I'm tired and don't really want to do anything. I can't go to sleep because it's too early. Tomorrow we're going to pick up a turkey and then go to Smith's so that I can pick up my prescriptions. I'm hoping to get at least 1,667 words posted tomorrow. It would be nice to do more, but since I have about 69% of the 50,000 word completed I'm not going to worry about posting anymore then the minimum word count. The truth is I really don't want to write anything tonight.
About 7:19 PM Pacific Standard Time
Ten Questions Answered
I suppose I should attempt to answer some of the questions before 9:00 PM. I don't know how many words I'll write to night, but at least I will write some. I'm still not going to post until sometime on Saturday, November 19.
What are the biggest fears or worries I have that I haven't turned over to God? My biggest fear is that I'm going to die before I can get my poems and novels published. The problem is that I'm afraid to finish editing the novel I'm working on because I'm afraid it isn't good enough. I have placed this fear in God's hands. I'm not sure why. I know that once I place it in the Lords hands that I'll get back to editing the novel. I always procrastinate when I'm afraid. I haven't place the problem of procrastinating in God's hand because I'm afraid. Why am I afraid to place my bad habits and my fears in God's hands. Does it have something to do with my childhood. Could it be a results of the sexual abuse by Jerry. This is something I'm going to have to explore when I finish answering the rest of these questions.
Who is the one person in my life that I have yet to forgive? I have to forgive myself. I have to forgive my sister. I suppose I should forgive Jerry, but for some reason I can't because I'm still hanging on to the fear that he instilled in me. I know that most of my fears go back to the sexual abuse. I think I have to let go of the fact that I think I could have or should have did something. There was no one to protect me when he was around. I remember incidents that suggested that my grandparents and Mom wanted to protect my sister, but not me. Why didn't anyone want to protect me. I have to place this in God's hands. I have to learn to let go and forgive myself for not saying anything to anyone. Maybe if I had said something to my grandparents or Mom they would have protected me or at least showed that they wanted to protect me.

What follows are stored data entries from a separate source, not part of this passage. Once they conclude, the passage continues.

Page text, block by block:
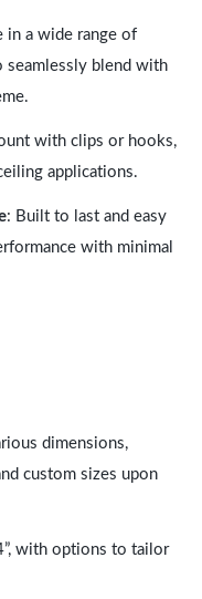
in a wide range of
seamlessly blend with
with clips or hooks,
applications.
: Built to last and easy
with minimal
dimensions,
custom sizes upon
with options to tailor
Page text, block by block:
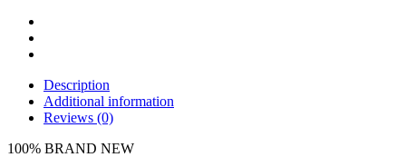
Description
Additional information
Reviews (0)
100% BRAND NEW

Am I satisfied and content with my life? Yes and no. I'm satisfied that I am a Baha'I. I'm not satisfied with the fact that I'm not good at teaching the faith. I'm not satisfied that I'm selfish or at least I think I'm selfish or maybe it's just that I'm afraid. I've been afraid for a long time. I've been afraid all my life about something or other. I'm been afraid to speak my mind. I've been afraid to stand up for myself. I know that much of my issues go back to my childhood and the scars Jerry left on my soul. I think that's why I'm not satisfied with my life. I'm also not satisfied with the fact that I can't pay my own bills. I need to find a way to pay my own bills. I need to put all this in God's hand because once I place everything in the hands of the Creator then I know everything will be alright. I'm also not satisfied with the way I say my prayers or the fact that I want to fantasize when I'm afraid. I need to place all this in God's hands. Satisfaction comes from placing everything in God's hands and in the hands of His Manifestation. I need to place everything in the hands of Baha'u'llah.
What do I need to do to get closer to God? I need to focus on the writing of Baha'u'llah. I need to focus on obedience to the Laws he brought. I need to meditate on the sacred scriptures of the Baha'I Faith. I need to memorize more of the prayers. I need to say a prayer for protection everyday because when I say a prayer for protection I'm less afraid then when I don't. I know that God's protects me. I know that Baha'u'llah protects me. I know that Baha'u'llah is the Promised one of all religions.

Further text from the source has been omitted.